### TO DO:
Beginning with the line that holds "The page's text", output every remaining line of the material below exactly, and include none of the pictures.

START EXCERPTED RECORDS

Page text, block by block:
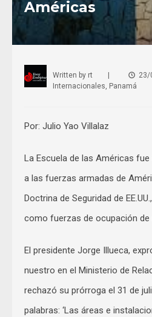
Américas
Written by rt 23/
Internacionales, Panamá
Por: Julio Yao Villalaz
La Escuela de las Américas
a las fuerzas armadas de
Doctrina de Seguridad de
como fuerzas de ocupación de
El presidente Jorge Illueca,
nuestro en el Ministerio de
rechazó su prórroga el 31 de
palabras: ‘Las áreas e
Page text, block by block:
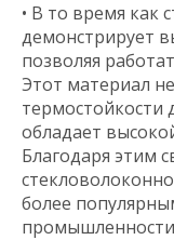
• В то время как
демонстрирует
позволяя
Этот материал
термостойкости
обладает
Благодаря этим
более
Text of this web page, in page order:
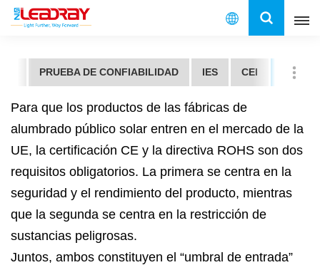
Español
français
español
العربية
中文
PRUEBA DE CONFIABILIDAD IES CEI CE Y
Para que los productos de las fábricas de
alumbrado público solar entren en el mercado de la
UE, la certificación CE y la directiva ROHS son dos
requisitos obligatorios. La primera se centra en la
seguridad y el rendimiento del producto, mientras
que la segunda se centra en la restricción de
sustancias peligrosas.
Juntos, ambos constituyen el “umbral de entrada”
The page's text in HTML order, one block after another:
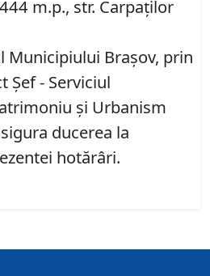
m.p., str. Carpaților
Municipiului Braşov, prin
Şef - Serviciul
şi Urbanism
ducerea la
hotărâri.
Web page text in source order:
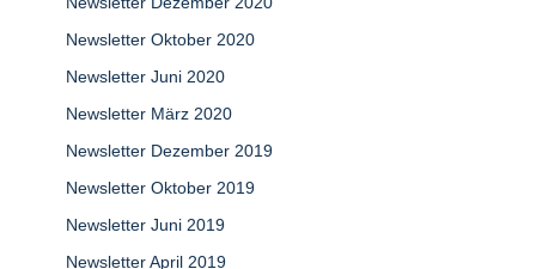
Newsletter Oktober 2020
Newsletter Juni 2020
Newsletter März 2020
Newsletter Dezember 2019
Newsletter Oktober 2019
Newsletter Juni 2019
Newsletter April 2019
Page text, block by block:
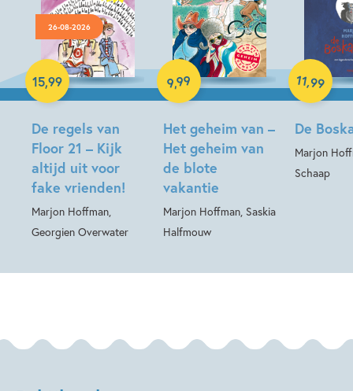
26-08-2026
De regels van
Floor 21 – Kijk
altijd uit voor
fake vrienden!
Marjon Hoffman,
Georgien Overwater
15,99
Hardcover
Het geheim van –
Het geheim van
de blote
vakantie
Marjon Hoffman, Saskia
Halfmouw
9,99
E-book
De
Marjon
Schaap
11,99
Luisterboek
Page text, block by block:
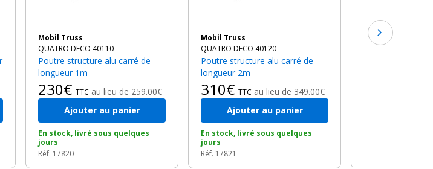
Mobil Truss
QUATRO DECO 40110
Poutre structure alu carré de
longueur 1m
230€ TTC au lieu de 259.00€
Ajouter au panier
En stock, livré sous quelques
jours
Réf. 17820
Mobil Truss
QUATRO DECO 40120
Poutre structure alu carré de
longueur 2m
310€ TTC au lieu de 349.00€
Ajouter au panier
En stock, livré sous quelques
jours
Réf. 17821
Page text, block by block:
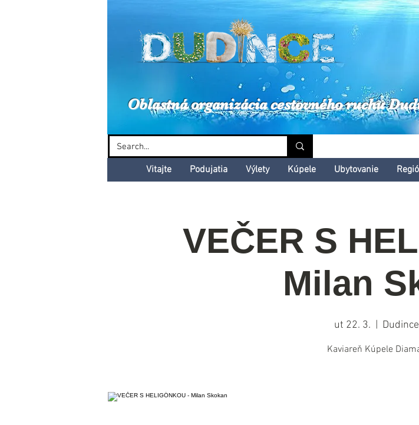
Dudinské
Oblastná organizácia cestovného ruchu
Vitajte Podujatia Výlety Kúpele Ubytovanie
VEČER S
Milan
ut 22. 3.
Kaviareň Kúpele
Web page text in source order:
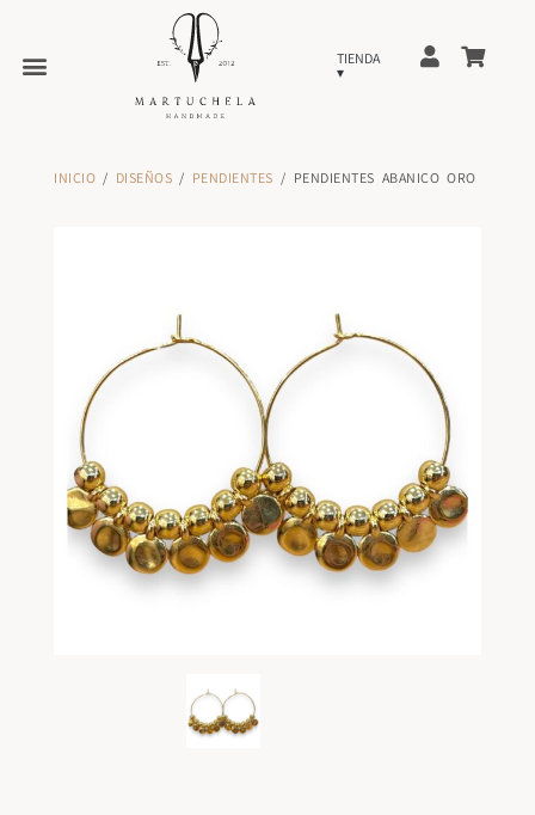
INICIO / DISEÑOS / PENDIENTES / PENDIENTES ABANICO ORO
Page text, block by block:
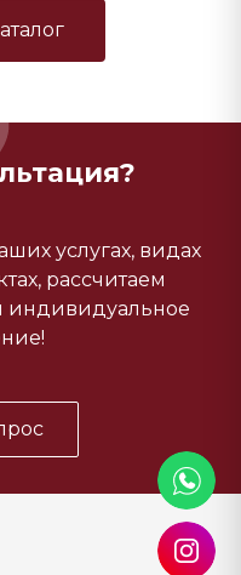
услугах, видах
рассчитаем
индивидуальное
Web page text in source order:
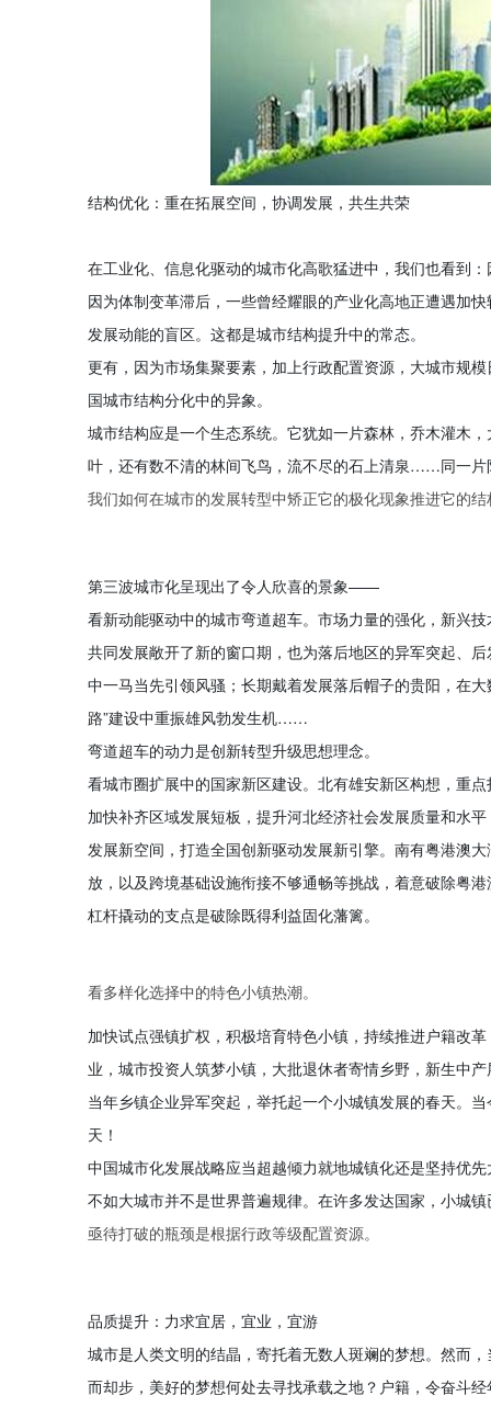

END EXCERPTED RECORDS

### EXERCISE OUTPUT:
The page's text in HTML order, one block after another:
m.p., str. Carpaților
Municipiului Braşov, prin
Şef - Serviciul
şi Urbanism
ducerea la
hotărâri.
Web page text in source order:
Newsletter Oktober 2020
Newsletter Juni 2020
Newsletter März 2020
Newsletter Dezember 2019
Newsletter Oktober 2019
Newsletter Juni 2019
Newsletter April 2019
Page text, block by block:
26-08-2026
De regels van
Floor 21 – Kijk
altijd uit voor
fake vrienden!
Marjon Hoffman,
Georgien Overwater
15,99
Hardcover
Het geheim van –
Het geheim van
de blote
vakantie
Marjon Hoffman, Saskia
Halfmouw
9,99
E-book
De
Marjon
Schaap
11,99
Luisterboek
Page text, block by block:
Mobil Truss
QUATRO DECO 40110
Poutre structure alu carré de
longueur 1m
230€ TTC au lieu de 259.00€
Ajouter au panier
En stock, livré sous quelques
jours
Réf. 17820
Mobil Truss
QUATRO DECO 40120
Poutre structure alu carré de
longueur 2m
310€ TTC au lieu de 349.00€
Ajouter au panier
En stock, livré sous quelques
jours
Réf. 17821
Page text, block by block:
Dudinské
Oblastná organizácia cestovného ruchu
Vitajte Podujatia Výlety Kúpele Ubytovanie
VEČER S
Milan
ut 22. 3.
Kaviareň Kúpele
Web page text in source order:
INICIO / DISEÑOS / PENDIENTES / PENDIENTES ABANICO ORO
Page text, block by block:
услугах, видах
рассчитаем
индивидуальное
Web page text in source order:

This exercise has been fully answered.